The aryl-substituted BMIDA alkyne components can also be accessed via metalation/borylation or via a simpler Sonogashira coupling of the commercially available acetylene BMIDA (see SI).[24,25]

The reaction is completely regioselective. Regioselectivity was unequivocally established by X-ray crystallography (3 and 4, Scheme ) and NMR, showing that the BMIDA occupies the 2-position consistent with a larger steric footprint of this unit in comparison to the alkyl/aryl groups.[26]

A demonstration of the utility of the 2-BMIDA indole products is shown in Scheme . The sulfa drugs are a particularly important class of antibiotics.[27] The developed methodology enables the rapid, regioselective synthesis of the sulfa drug chemotype, included marketed compound 37(28) via annulation and subsequent Suzuki–Miyaura cross-coupling (Scheme a). Importantly, while a Larock approach to 38 could be envisaged via direct heteroannulation using the appropriate diaryl alkyne, steric issues lead to low yields for diaryl alkynes, and in addition, the subtle electronic differences lead to regioisomeric mixtures in these diaryl systems.[7−9,18−22]

Scheme 3

Utility of the Process in Drug and Natural Product Synthesis

Finally, this annulation/cross-coupling approach can be deployed to enable the modular synthesis of the Aspidosperma alkaloid goniomitine (Scheme b).[29] Annulation using alkyne 38 delivers indole 39 on a multigram scale. Cross-coupling with lactam fragment 40 provided 41, establishing the full carbon framework needed for the natural product.
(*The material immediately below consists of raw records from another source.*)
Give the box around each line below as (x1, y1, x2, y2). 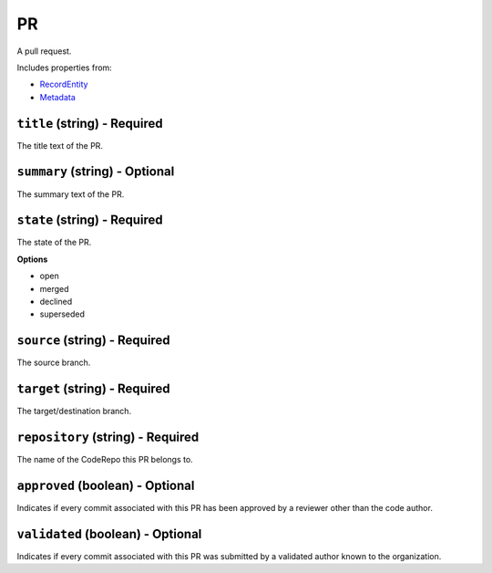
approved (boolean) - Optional (16, 477, 195, 493)
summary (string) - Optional (16, 164, 175, 180)
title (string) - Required (16, 115, 163, 131)
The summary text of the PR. (16, 188, 125, 200)
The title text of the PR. (16, 140, 104, 151)
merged (39, 283, 69, 294)
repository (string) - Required (16, 430, 200, 445)
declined (39, 297, 73, 307)

Hydrogenation, cyclization, and deprotection rapidly provided goniomitine (42). Importantly, intermediate 41 can be potentially diverted to other members of the Aspidosperma family following established approaches.[30]
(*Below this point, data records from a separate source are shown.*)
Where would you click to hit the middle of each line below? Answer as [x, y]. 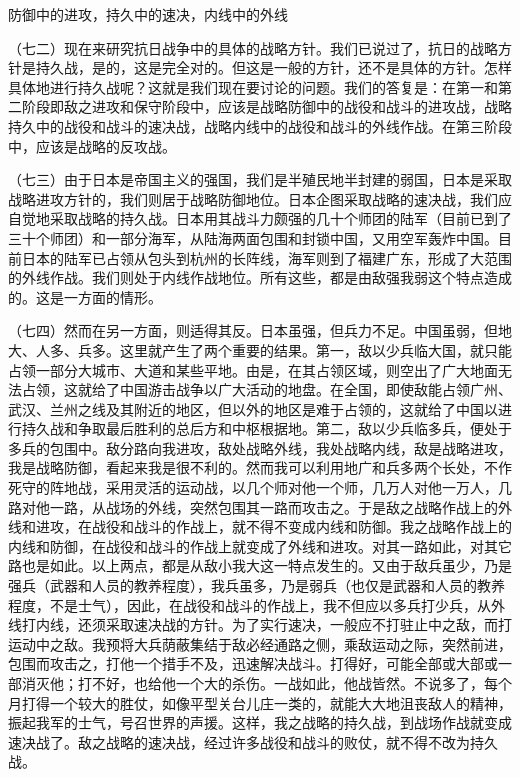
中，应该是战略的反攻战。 [92, 145]
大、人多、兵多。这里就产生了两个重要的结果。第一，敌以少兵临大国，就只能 [260, 349]
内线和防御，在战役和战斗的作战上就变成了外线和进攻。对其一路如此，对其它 [260, 545]
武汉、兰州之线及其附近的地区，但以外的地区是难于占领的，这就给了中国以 [253, 408]
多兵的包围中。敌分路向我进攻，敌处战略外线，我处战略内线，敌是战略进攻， [260, 447]
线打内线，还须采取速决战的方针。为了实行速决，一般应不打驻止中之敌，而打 [260, 624]
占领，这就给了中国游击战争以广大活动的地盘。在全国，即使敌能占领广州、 [266, 389]
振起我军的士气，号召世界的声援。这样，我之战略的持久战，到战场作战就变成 [260, 722]

In summary, a Larock-type annulation has been developed for the synthesis of 2-BMIDA indoles, allowing access to readily modifiable borylated heterocyclic scaffolds. The process accommodates a range of functionalized alkyne and aryl iodide coupling partners and delivers the products in good to excellent yield. The utility of the products has been highlighted in the rapid synthesis of drug and natural product scaffolds.[31]